A major flaw in many vulnerability management programs is the lack of prioritization of events. In this context, events refer to vulnerability identification and releases of the subsequent patches. A common pitfall of vulnerability management programs is to worry about every vulnerability identified, therefore creating more work than is necessary.

In large networks, it can be a daunting task to properly understand your network assets and the associated software. Technology has made this easier, but larger businesses can have tens of thousands of assets with 30 or more software programs on each asset. A network of that size requires rock-solid processes and procedures to properly identify and implement vulnerability management techniques. This is why it's essential to understand your assets and what each asset means to the overall function of the business, and to do a complete inventory of the software and firmware on each asset.

Critical assets, by definition, should be the top prioritized event for vulnerability patches. Unfortunately, it is not always as simple as identifying a vulnerability and patching those critical assets. It's important to identify the specific function those critical assets perform as well as times to update those assets. For most IT systems, this is more often than not determined by the redundancy of the assets (multiple servers linked together) or an off-hour approach to applying patches. In an OT environment, it becomes more difficult to identify times for updates since most OT assets are functioning in a 24-hour capacity. To lessen the burden, each business must fully understand each asset’s function and work with the appropriate owners of those critical assets to identify the best possible time for an update.
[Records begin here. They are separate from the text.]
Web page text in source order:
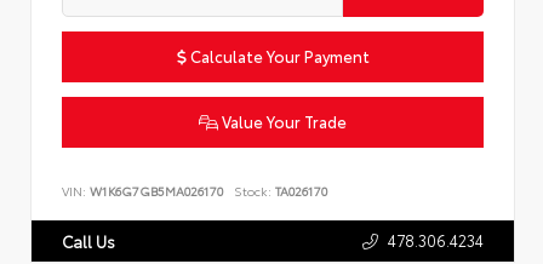
Calculate Your Payment
Value Your Trade
VIN: W1K6G7GB5MA026170 Stock: TA026170
Call Us 478.306.4234
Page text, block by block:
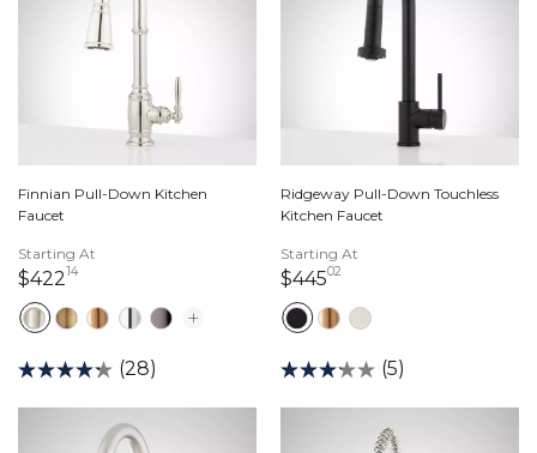
Finnian Pull-Down Kitchen
Faucet
Starting At
$42214422 dollars 14 cents
(28)
Ridgeway Pull-Down Touchless
Kitchen Faucet
Starting At
$44502
(5)
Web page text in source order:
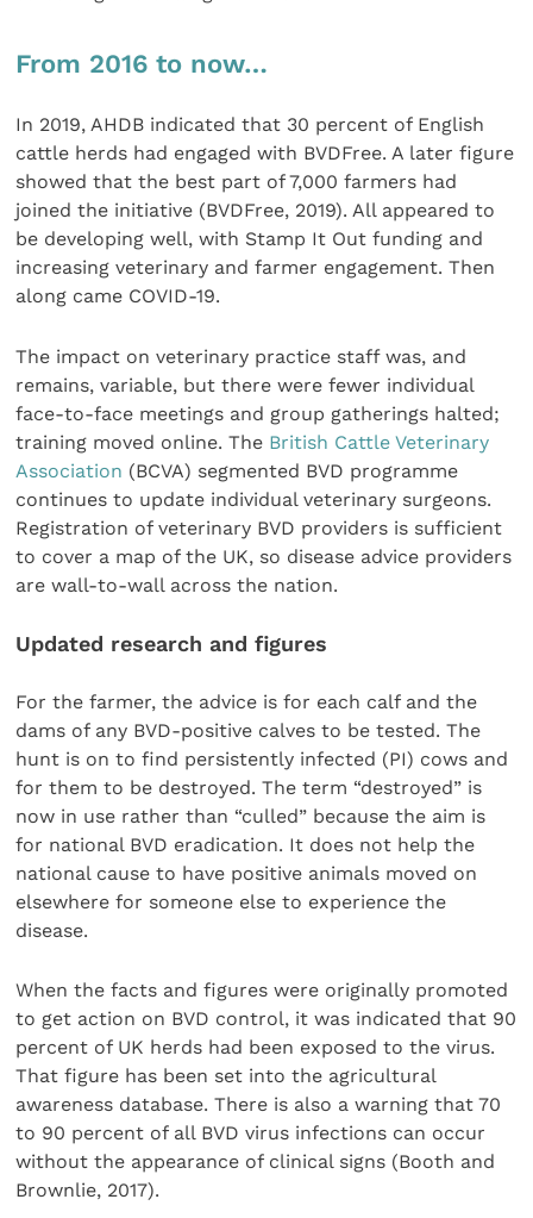
From 2016 to now…
In 2019, AHDB indicated that 30 percent of English
cattle herds had engaged with BVDFree. A later figure
showed that the best part of 7,000 farmers had
joined the initiative (BVDFree, 2019). All appeared to
be developing well, with Stamp It Out funding and
increasing veterinary and farmer engagement. Then
along came COVID-19.
The impact on veterinary practice staff was, and
remains, variable, but there were fewer individual
face-to-face meetings and group gatherings halted;
training moved online. The British Cattle Veterinary
Association (BCVA) segmented BVD programme
continues to update individual veterinary surgeons.
Registration of veterinary BVD providers is sufficient
to cover a map of the UK, so disease advice providers
are wall-to-wall across the nation.
Updated research and figures
For the farmer, the advice is for each calf and the
dams of any BVD-positive calves to be tested. The
hunt is on to find persistently infected (PI) cows and
for them to be destroyed. The term “destroyed” is
now in use rather than “culled” because the aim is
for national BVD eradication. It does not help the
national cause to have positive animals moved on
elsewhere for someone else to experience the
disease.
When the facts and figures were originally promoted
to get action on BVD control, it was indicated that 90
percent of UK herds had been exposed to the virus.
That figure has been set into the agricultural
awareness database. There is also a warning that 70
to 90 percent of all BVD virus infections can occur
without the appearance of clinical signs (Booth and
Brownlie, 2017).

Understanding the Weakest Link

The weakest link in any cybersecurity program is the people. While it is not the only thing which can go wrong with a vulnerability management program, it is usually the biggest factor.

The human element touches on all aspects of the vulnerability management program: from the selection and implementation of technology, the development of processes and procedures, to the training and education of the workforce. A basic concept of cybersecurity is that attacker only needs to be right once, while the defender always has to be right. This is a “zero sum” game where the defenders are only able to mitigate so many actions before there is a problem. Due to this, it is more important than ever to understand the different ways to handle the human factor.

Processes, procedures, training, and education are the key elements to mitigating the human factor. But, if the people are creating these processes, procedures, training, and education, how do you remove the human element? The best way is to develop routine reviews of every possible human-related action. While this may seem cumbersome, it is vital for vulnerability management processes. Reviews are designed to help identify and eliminate wasteful actions or to streamline complicated processes. The secret to performing helpful and effective reviews is fresh eyes. Identify a group of individuals who do not work inside the processes day in and day out and then receive input from all parties involved.


While technology can identify risk, a successful vulnerability management program is built on a foundation of people and process. When implementing a vulnerability management program, you must first identify the assets and programs on your network before you can understand the threat landscape. More importantly, you must understand that the human factor is the weakest link and ensure processes are in place to mitigate the risk of human error.